Stored entries
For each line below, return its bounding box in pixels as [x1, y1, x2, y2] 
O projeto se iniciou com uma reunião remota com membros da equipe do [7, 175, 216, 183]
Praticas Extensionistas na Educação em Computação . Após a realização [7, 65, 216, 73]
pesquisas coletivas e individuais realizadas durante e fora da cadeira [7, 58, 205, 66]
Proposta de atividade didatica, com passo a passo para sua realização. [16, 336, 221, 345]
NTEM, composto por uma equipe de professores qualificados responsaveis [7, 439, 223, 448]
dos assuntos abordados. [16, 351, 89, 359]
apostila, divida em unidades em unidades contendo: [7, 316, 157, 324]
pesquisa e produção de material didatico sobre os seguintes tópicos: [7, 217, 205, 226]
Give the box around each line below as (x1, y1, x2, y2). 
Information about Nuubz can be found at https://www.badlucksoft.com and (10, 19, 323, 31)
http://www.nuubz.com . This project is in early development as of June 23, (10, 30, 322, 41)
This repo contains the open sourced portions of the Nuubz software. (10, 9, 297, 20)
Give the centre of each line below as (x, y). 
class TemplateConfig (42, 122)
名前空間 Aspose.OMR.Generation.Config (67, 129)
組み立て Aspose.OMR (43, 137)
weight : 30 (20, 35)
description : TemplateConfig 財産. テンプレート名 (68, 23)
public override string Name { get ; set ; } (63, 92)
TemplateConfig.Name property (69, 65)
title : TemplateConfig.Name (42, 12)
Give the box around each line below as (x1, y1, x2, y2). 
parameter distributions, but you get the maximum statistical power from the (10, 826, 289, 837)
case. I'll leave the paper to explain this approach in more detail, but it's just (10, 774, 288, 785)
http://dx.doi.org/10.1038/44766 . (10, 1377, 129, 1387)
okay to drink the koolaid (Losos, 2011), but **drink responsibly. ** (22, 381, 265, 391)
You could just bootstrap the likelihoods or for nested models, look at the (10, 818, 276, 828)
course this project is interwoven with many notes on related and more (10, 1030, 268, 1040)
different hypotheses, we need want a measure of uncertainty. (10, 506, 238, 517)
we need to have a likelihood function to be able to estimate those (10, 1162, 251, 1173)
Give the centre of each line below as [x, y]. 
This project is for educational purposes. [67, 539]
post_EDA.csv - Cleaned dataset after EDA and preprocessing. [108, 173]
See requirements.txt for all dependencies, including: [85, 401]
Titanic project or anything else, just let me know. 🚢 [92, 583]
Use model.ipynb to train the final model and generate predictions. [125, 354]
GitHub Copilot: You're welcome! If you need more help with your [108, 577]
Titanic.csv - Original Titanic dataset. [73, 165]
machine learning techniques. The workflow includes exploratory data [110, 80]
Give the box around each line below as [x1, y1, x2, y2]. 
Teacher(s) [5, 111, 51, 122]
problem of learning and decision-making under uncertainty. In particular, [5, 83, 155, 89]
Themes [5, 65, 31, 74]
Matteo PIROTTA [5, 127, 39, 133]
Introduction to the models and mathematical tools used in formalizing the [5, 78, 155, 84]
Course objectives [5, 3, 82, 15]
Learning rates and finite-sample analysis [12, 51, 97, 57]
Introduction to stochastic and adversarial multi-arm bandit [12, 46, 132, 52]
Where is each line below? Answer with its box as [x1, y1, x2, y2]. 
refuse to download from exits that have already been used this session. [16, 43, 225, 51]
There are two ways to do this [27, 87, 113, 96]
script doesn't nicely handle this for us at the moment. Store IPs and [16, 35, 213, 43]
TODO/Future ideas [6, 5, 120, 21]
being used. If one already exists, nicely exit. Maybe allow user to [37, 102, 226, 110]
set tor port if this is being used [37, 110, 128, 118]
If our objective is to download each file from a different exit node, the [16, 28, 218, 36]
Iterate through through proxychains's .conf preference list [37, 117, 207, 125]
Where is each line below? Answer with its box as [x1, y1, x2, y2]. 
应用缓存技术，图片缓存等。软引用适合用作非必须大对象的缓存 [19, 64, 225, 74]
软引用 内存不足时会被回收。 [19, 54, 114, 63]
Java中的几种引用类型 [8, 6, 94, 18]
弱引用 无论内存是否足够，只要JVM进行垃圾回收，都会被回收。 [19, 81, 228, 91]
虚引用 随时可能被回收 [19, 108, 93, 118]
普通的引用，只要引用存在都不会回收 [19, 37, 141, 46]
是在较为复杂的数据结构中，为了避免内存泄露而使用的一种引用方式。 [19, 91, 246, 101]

--- What to do ---
All lines above from the one with "Use model.ipynb to" to the one with "Introduction to stochastic", inclusive, should be copied exactly, and no other lines.

--- Output ---
Use model.ipynb to train the final model and generate predictions. [125, 354]
GitHub Copilot: You're welcome! If you need more help with your [108, 577]
Titanic.csv - Original Titanic dataset. [73, 165]
machine learning techniques. The workflow includes exploratory data [110, 80]
Give the box around each line below as [x1, y1, x2, y2]. 
Teacher(s) [5, 111, 51, 122]
problem of learning and decision-making under uncertainty. In particular, [5, 83, 155, 89]
Themes [5, 65, 31, 74]
Matteo PIROTTA [5, 127, 39, 133]
Introduction to the models and mathematical tools used in formalizing the [5, 78, 155, 84]
Course objectives [5, 3, 82, 15]
Learning rates and finite-sample analysis [12, 51, 97, 57]
Introduction to stochastic and adversarial multi-arm bandit [12, 46, 132, 52]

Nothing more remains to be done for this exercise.